Plans and concurrency

When you deploy a function to STACKIT, STACKIT Functions takes care of launching instances of your function in response to incoming requests.

STACKIT Functions offers a lot of flexibility in for configuring the scaling and resource usage of your functions.

Available configuration options

Plan

Your function’s plan determines the memory available to individual instances of your function.

For example, if you use the plan with 128 MB of RAM, then when a request comes, the STACKIT Functions Runtime would allocate 128 MB to running an instance of your function. Further requests will be processed by the same instance, unless the STACKIT Functions Runtime determines it needs to launch a second instance (as described in the Concurrency section), or the STACKIT Functions Runtime scales your function back to zero instances after sufficient time has pass without requests.

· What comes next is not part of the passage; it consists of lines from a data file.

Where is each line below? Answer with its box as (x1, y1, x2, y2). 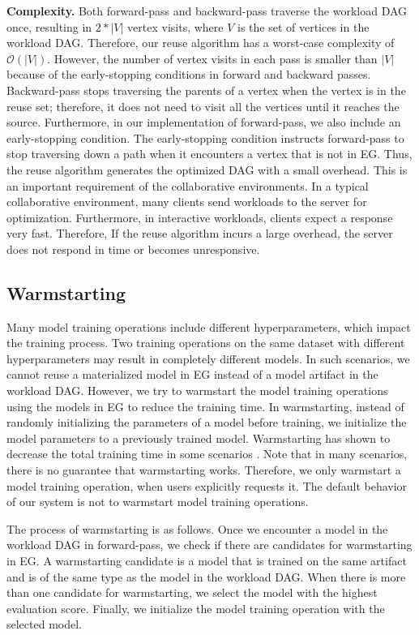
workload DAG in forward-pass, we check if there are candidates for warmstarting (6, 536, 413, 553)
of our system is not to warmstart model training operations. (6, 493, 309, 510)
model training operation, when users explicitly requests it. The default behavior (6, 477, 408, 494)
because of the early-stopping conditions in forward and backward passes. (6, 66, 371, 83)
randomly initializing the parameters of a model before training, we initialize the (6, 414, 407, 431)
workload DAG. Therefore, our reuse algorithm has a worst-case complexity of (6, 34, 395, 51)
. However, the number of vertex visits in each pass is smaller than (47, 49, 378, 67)
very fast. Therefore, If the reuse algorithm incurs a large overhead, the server (6, 225, 393, 242)

All plans come equipped with 1 shared vCPU core. Please contact us if you want to deploy functions that require multiple vCPU cores per instance or dedicated vCPU cores.

Concurrency

Your function’s concurrency determines the maximum number of in-flight requests it can process at the same time.
An in-flight request is a request that the function has not fully responded to yet.

Note that concurrency is not the number of requests per second an instance of your function can process.
For example, if your function takes 0.2s to process every request, then to handle 10 requests per second, it only needs to process 2 in-flight requests at the same time.
More generally, request rate = concurrency / time per request.

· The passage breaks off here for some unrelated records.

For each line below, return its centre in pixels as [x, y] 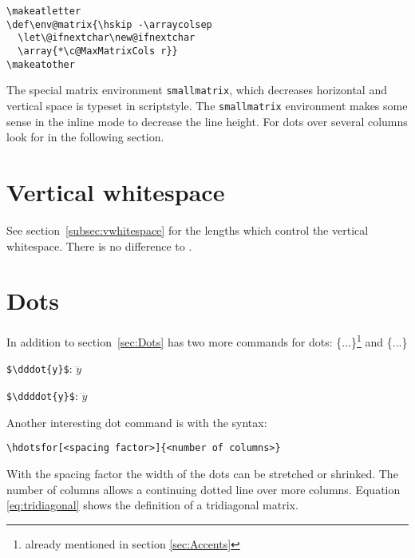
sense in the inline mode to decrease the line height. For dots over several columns [207, 121]
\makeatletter [44, 11]
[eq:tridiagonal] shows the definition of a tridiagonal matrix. [152, 505]
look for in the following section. [85, 137]
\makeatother [41, 64]
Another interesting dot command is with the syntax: [137, 422]
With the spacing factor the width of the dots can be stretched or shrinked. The [202, 474]
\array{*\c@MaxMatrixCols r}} [98, 51]

Concurrency should be set so that your function is able to process at least that many requests at the same time within the memory limit set by the plan.

Maximum scale

(Not yet available) Your function’s maximum scale determines the maximum number of instances it can have running at the same time within the STACKIT Functions platform.

You can use this to control the maximum spending of a function deployment.

Selecting correct scaling parameters

The main factor when selecting a plan and concurrency for your function is the memory used by that function.

Ideally, you can run your function locally, and measure its resource usage.

You care about two values:

The memory usage of your function “at rest”, when no requests are coming in.
The peak memory usage of your function per request, that is, the overhead associated with processing each request.

Then, you can select any plan which is larger than your function’s at-rest usage. Ideally, you would like the plan to be at least twice as large as the at-rest memory use, unless your function is seldom used, and you expect only a few concurrent requests.
For example, if your function takes 200MB of RAM at rest, you want to pick a plan with at least 400MB of memory.

From there, you can calculate a concurrency value by dividing the left over space in your plan by the per-request usage.
For example, if you use a 512MB plan for the function describe above, you would have 512 MB - 200 MB = 312 MB left over. If that function takes a maximum of 6MB to process a request, you can set concurrency to 312 MB / 6 MB = 52.